Why Federalism Should Die


It's time for the U.S. to give up on this whole federalism obsession. There was a time when this division of power made sense. That time was two hundred years ago, back when "state" was still an approximate synonym for "nation," and it seemed a striking possibility that one could assemble a larger polity out of smaller units in such a way that the whole held together but was blocked from tyranny by the vigilance of those units. With the hindsight of history, it's possible to see that the experiemnt has more or less succeeded: today we live in a coherent nation, one that has hardly tumbled into the sort of absolutist tyranny that seems to keep popping up all across the globe. It's got problems left and right, sure, big problems, but those problems do not include a despotic central government which rules with an iron fist and tramples on the populace.

Or rather, to whatever limited extent our national government does take this form, strengthing the hand of the states won't do a blooming thing to fix the situation, and might just make it worse. Every time in American history that states have stood up and asserted their perogatives against the nation, they've been profoundly in the wrong, and it's been a damn good thing that they were put back in their place. The Civil War was a fairly nice rebuke to the claim that states, no matter how evil their cause, could just walk away from the nation. And the initiatives of the 60s, all those integrations carried out by the jack-booted thugs of the National Guard, put to rest, I should hope, any belief that the states should be free to set their own social policy. Give them half a chance and look what they go do. State governments have a pretty awful record when it comes to sticking up for the human rights of their inhabitants against the heavy hand of the feds; it's more often the state government whose heavy hand holds the mace and flail of injustice.

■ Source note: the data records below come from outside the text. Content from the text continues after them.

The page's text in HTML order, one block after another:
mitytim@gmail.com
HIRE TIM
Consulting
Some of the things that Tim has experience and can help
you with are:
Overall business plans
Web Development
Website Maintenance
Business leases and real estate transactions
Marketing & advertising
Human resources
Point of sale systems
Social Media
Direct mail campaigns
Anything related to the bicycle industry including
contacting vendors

Our current system is a ridiculous gerrymandering, in which reasonable attempts to move towards Washington those decisions which really ought to get made in Washington have to tiptoe carefully around the Talmudically-read words of the Constitution. The Interstate Commerce Clause is an awful hook on which to hang criminal statutes, but there they must be hung, because consistent justice is a good thing and there's no better way of getting RICO onto the books. Handing out federal highway funds is a ridiculous carrot to use in getting states to have some semblance of order in setting drinking ages and speed limits, but one is restricted to working with the tools at hand. Except, that is, where those tools are found to infringe on the sovreign power of the states. So you can't sue a state for violating the Americans with Disabilities Act in federal court, because the federal government wasn't empowered with those powers by the Constitution. But you can't sue a state for violating the ADA in state court, on precedent that goes back to the feudal legal principle that lords may not be sued in their own court. Whoops. Guess state governments don't need to worry about that pesky ADA.

Our states are a collection of minor tyrants, whose powers are strange and obscure, but wielded with a gloriously irrational petulance. Taxes, lotteries, definitions of incest, non-discrimination laws, criminal penalties: these are the ways in which states flex the odd and arbitrary assortment of muscles reserved to them. There is no good reason why Iowa and Vermont should set different standards for domestic partners, why New Jersey and Wyoming should have different speed limits, why California and New Mexico should set different sentencing standards for drug dealers, why Washington and New York should have such different tax policies. There was a reasonable claim, two hundred years ago, that the states were natural units, whose social and political differences deserved to be recognized and protected at the national level. Today, the states contain within themselves larger social and political variations than distinguish them, than have ever distinguished them. They express nothing, they stand for precious little other than thwarting the good the national government might do, and encouraging evils to spring up amidst the chaos.

Why does the US lag behind Europe in setting privacy standards? Gee, maybe because we left the job to the states, and they weren't all up to the task, and even the ones that were are just now figuring out that maybe they ought to be doing something. Why is the District of Columbia incapable of keeping the pet projects and boondoggles out of the budget? Gee, maybe because our representation is geographically based. Who can make sense out of the sales tax system in the age of e-commerce? Not me. THe real threats to liberty and freedom aren't coming from the federal government -- or even from the foreign agressors the feds (with help from their geographically-apportioned system of military bases and defense contracts) are supposed to be guarding us from. No, it's the corporations gathering data, the gated communities setting social policy, the bail bondsmen responding to the states' bounty systems by busting down doors, the disbarred lawyers and unlicenced brokers slipping through the cracks by skipping from state to state -- all consequences of the power vacuum created by the feudal enclaves carved out for the states. Where the states are given power. they use it at best for mildly helpful foolishness and at worst for outright outrages. It's time to end to end this madness and flip that language around. The powers not delegated to the several states by the Constitution, nor prohibited by it to the United States, are reserved to the United States, or to the people. Anyone who looks at the status of things in Washington these days, should be fairly well convinced that it does a fairly good job -- some might even say a remarkably excessive job -- of holding itself in check, never mind the states.